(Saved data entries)
——————
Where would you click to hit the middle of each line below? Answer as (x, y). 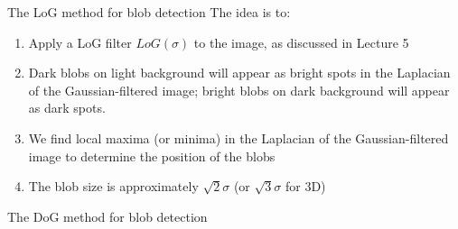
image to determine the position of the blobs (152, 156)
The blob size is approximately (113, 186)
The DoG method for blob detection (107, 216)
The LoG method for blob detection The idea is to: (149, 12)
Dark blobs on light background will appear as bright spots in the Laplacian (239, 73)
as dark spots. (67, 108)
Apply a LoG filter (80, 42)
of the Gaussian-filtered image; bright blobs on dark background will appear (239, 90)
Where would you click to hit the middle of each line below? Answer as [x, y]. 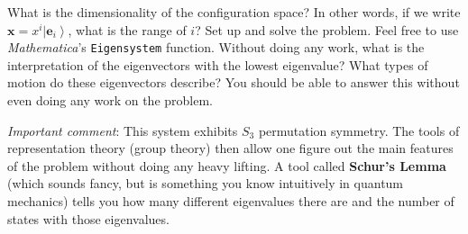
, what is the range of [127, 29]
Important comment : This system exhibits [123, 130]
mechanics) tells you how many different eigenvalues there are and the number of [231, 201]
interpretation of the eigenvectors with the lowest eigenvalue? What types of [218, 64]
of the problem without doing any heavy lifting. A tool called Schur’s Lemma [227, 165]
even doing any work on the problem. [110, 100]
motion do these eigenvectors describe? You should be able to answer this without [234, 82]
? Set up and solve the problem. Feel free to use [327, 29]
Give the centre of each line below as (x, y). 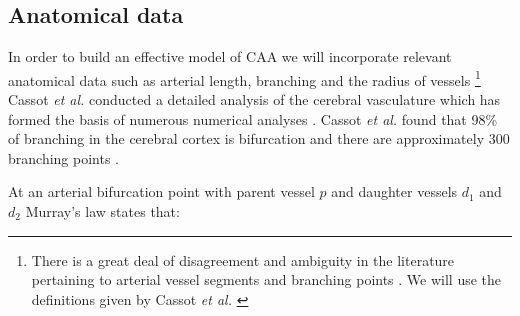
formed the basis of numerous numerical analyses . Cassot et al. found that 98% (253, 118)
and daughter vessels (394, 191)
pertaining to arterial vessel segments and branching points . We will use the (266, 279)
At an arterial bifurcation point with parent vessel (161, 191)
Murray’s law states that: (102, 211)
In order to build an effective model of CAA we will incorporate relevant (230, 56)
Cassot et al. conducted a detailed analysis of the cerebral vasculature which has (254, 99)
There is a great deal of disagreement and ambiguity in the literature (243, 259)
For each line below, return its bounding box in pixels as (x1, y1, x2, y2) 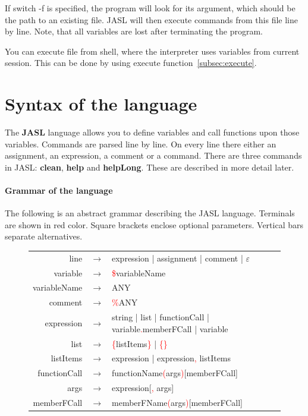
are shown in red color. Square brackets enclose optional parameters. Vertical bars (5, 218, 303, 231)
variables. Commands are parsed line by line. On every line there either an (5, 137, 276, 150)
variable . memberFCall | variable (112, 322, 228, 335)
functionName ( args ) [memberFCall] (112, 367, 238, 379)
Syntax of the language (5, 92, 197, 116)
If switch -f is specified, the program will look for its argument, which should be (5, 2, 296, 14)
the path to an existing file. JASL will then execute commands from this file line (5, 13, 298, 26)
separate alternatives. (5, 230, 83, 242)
——————
In the entries above, every line from the line with "Dark blobs on" to the line with "motion do these" is to be printed exactly, with both ends included and pictures excluded.

◆ ANSWER AREA:
Dark blobs on light background will appear as bright spots in the Laplacian (239, 73)
as dark spots. (67, 108)
Apply a LoG filter (80, 42)
of the Gaussian-filtered image; bright blobs on dark background will appear (239, 90)
Where would you click to hit the middle of each line below? Answer as [x, y]. 
, what is the range of [127, 29]
Important comment : This system exhibits [123, 130]
mechanics) tells you how many different eigenvalues there are and the number of [231, 201]
interpretation of the eigenvectors with the lowest eigenvalue? What types of [218, 64]
of the problem without doing any heavy lifting. A tool called Schur’s Lemma [227, 165]
even doing any work on the problem. [110, 100]
motion do these eigenvectors describe? You should be able to answer this without [234, 82]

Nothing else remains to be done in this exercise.